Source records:
'''

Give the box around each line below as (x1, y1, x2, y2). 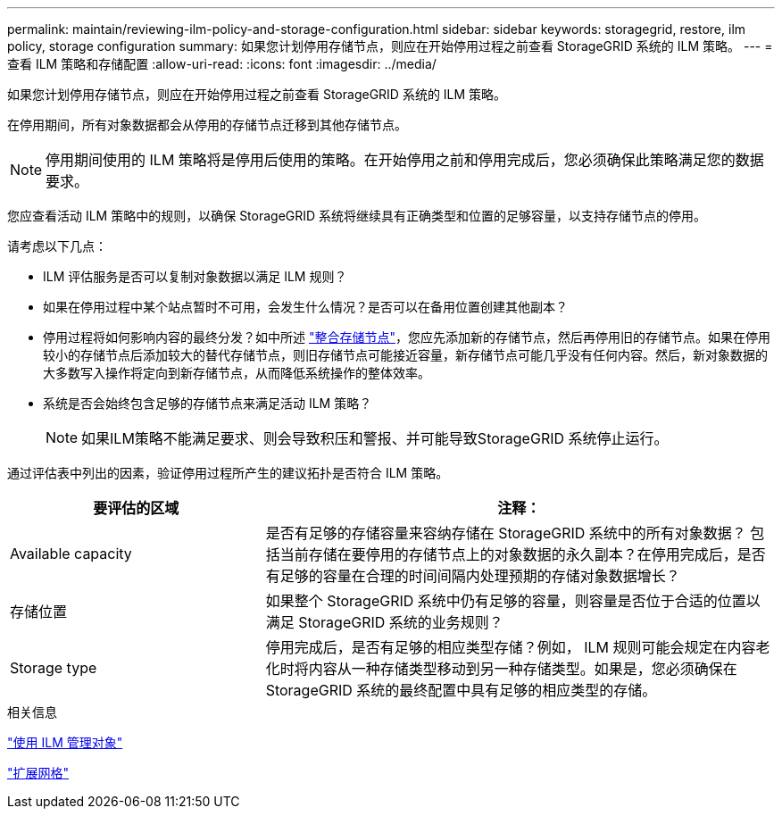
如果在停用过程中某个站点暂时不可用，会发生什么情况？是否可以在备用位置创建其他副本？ (43, 299, 568, 314)
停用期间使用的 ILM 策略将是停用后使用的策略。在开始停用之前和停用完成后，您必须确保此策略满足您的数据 (46, 151, 764, 169)
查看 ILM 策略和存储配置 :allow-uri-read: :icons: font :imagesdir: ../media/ (7, 56, 437, 71)
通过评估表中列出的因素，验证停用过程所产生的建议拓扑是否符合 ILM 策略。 (7, 465, 449, 480)
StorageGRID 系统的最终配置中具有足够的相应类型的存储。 (265, 681, 657, 699)
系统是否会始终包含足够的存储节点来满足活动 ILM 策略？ (43, 396, 372, 411)
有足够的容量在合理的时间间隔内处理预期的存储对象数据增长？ (265, 567, 680, 585)
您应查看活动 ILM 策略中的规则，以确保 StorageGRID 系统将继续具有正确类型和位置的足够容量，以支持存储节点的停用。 (7, 208, 707, 223)

'''

▶ [Work instructions]: The records above should be retyped in full and exactly; omit the pictures.

▶ [Result for this task]:
Give the box around each line below as (x1, y1, x2, y2). 
如果在停用过程中某个站点暂时不可用，会发生什么情况？是否可以在备用位置创建其他副本？ (43, 299, 568, 314)
停用期间使用的 ILM 策略将是停用后使用的策略。在开始停用之前和停用完成后，您必须确保此策略满足您的数据 (46, 151, 764, 169)
查看 ILM 策略和存储配置 :allow-uri-read: :icons: font :imagesdir: ../media/ (7, 56, 437, 71)
通过评估表中列出的因素，验证停用过程所产生的建议拓扑是否符合 ILM 策略。 (7, 465, 449, 480)
StorageGRID 系统的最终配置中具有足够的相应类型的存储。 (265, 681, 657, 699)
系统是否会始终包含足够的存储节点来满足活动 ILM 策略？ (43, 396, 372, 411)
有足够的容量在合理的时间间隔内处理预期的存储对象数据增长？ (265, 567, 680, 585)
您应查看活动 ILM 策略中的规则，以确保 StorageGRID 系统将继续具有正确类型和位置的足够容量，以支持存储节点的停用。 (7, 208, 707, 223)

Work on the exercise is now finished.